In this tutorial I decided to use the XIAO ESP32-C5, a low cost device that supports 5 GHz WiFi. The 5 GHz frequency band is significantly more effective for human presence detection than the traditional 2.4 GHz band, offering higher measurement precision and greater sensitivity to environmental changes, such as movement or occupancy.
Measuring RSSI on ESP32 with Arduino IDE
RSSI (Received Signal Strength Indicator) indicates the strength of the received WiFi signal. As I explain in my article What is… a dBm RSSI is measured in dBm (decibel-milliwatt).
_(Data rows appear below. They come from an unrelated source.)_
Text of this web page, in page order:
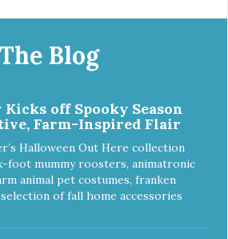
healthy and safe, and it's that very
our effort to create the highest-
pet. NutriSource Choice Turkey Meal
is formulated with the best
that support whole body pet
join our family so you can truly know
Choice
Recipe Dog Food is formulated to
established by the Association of
Officials (AAFCO) Dog Food
life stages including growth of large
as an adult).
The Blog
off Spooky Season
Farm-Inspired Flair
Halloween Out Here collection
foot mummy roosters, animatronic
animal pet costumes, franken
of fall home accessories
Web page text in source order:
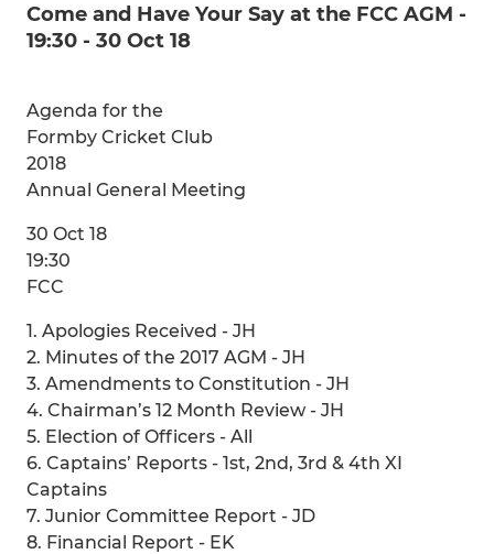
Come and Have Your Say at the FCC AGM -
19:30 - 30 Oct 18
Agenda for the
Formby Cricket Club
2018
Annual General Meeting
30 Oct 18
19:30
FCC
1. Apologies Received - JH
2. Minutes of the 2017 AGM - JH
3. Amendments to Constitution - JH
4. Chairman’s 12 Month Review - JH
5. Election of Officers - All
6. Captains’ Reports - 1st, 2nd, 3rd & 4th XI
Captains
7. Junior Committee Report - JD
8. Financial Report - EK
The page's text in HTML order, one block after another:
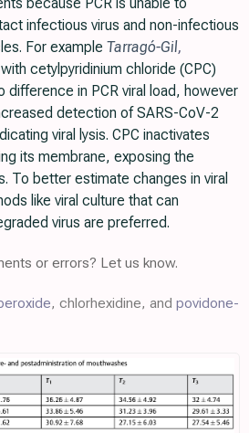
infectious virus and non-infectious
For example Tarragó-Gil,
cetylpyridinium chloride (CPC)
difference in PCR viral load, however
detection of SARS-CoV-2
viral lysis. CPC inactivates
its membrane, exposing the
To better estimate changes in viral
like viral culture that can
virus are preferred.
or errors? Let us know.
, chlorhexidine, and povidone-
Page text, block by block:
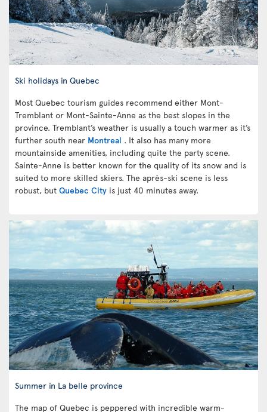
Ski holidays in Quebec
Most Quebec tourism guides recommend either Mont-
Tremblant or Mont-Sainte-Anne as the best slopes in the
province. Tremblant’s weather is usually a touch warmer as it’s
further south near Montreal . It also has many more
mountainside amenities, including quite the party scene.
Sainte-Anne is better known for the quality of its snow and is
suited to more skilled skiers. The après-ski scene is less
robust, but Quebec City is just 40 minutes away.
Summer in La belle province
The map of Quebec is peppered with incredible warm-

Lower values (e.g., -70 dBm) indicate a weaker signal, while higher values (e.g., -30 dBm) indicate a stronger signal.
With the Arduino IDE, retrieving the RSSI value is straightforward using the ESP32’s built-in WiFi.h library, simply call the RSSI() method on the WiFi object.
/**
* Wi-Fi Received Signal Strength Indicator (RSSI) monitor
* Using XIAO ESP32-C5 microcontroller
*
* Displays the real-time RSSI of the connected Wi-Fi network.
*
* https://tutoduino.fr/
*/
#include <WiFi.h>
// ===== WIFI CREDENTIALS =====
const char* ssid = "YOUR_WIFI_SSID"; // Wi-Fi network name (SSID)
const char* password = "YOUR_WIFI_PWD"; // Wi-Fi password
void setup() {
Serial.begin(115200);
delay(100);
WiFi.begin(ssid, password); // Connect to the Wi-Fi network using the provided credentials
Serial.print("Waiting for WiFi... ");
// Wait for the Wi-Fi connection to be established
while (WiFi.status() != WL_CONNECTED) {
delay(500);
Serial.print(".");
}
// Connection successful
Serial.println("");
Serial.println("WiFi connected"); // Confirm Wi-Fi connection
Serial.print("IP address: "); // Display the assigned IP address
Serial.println(WiFi.localIP());
Serial.print("RSSI: "); // Display the initial RSSI value (signal strength)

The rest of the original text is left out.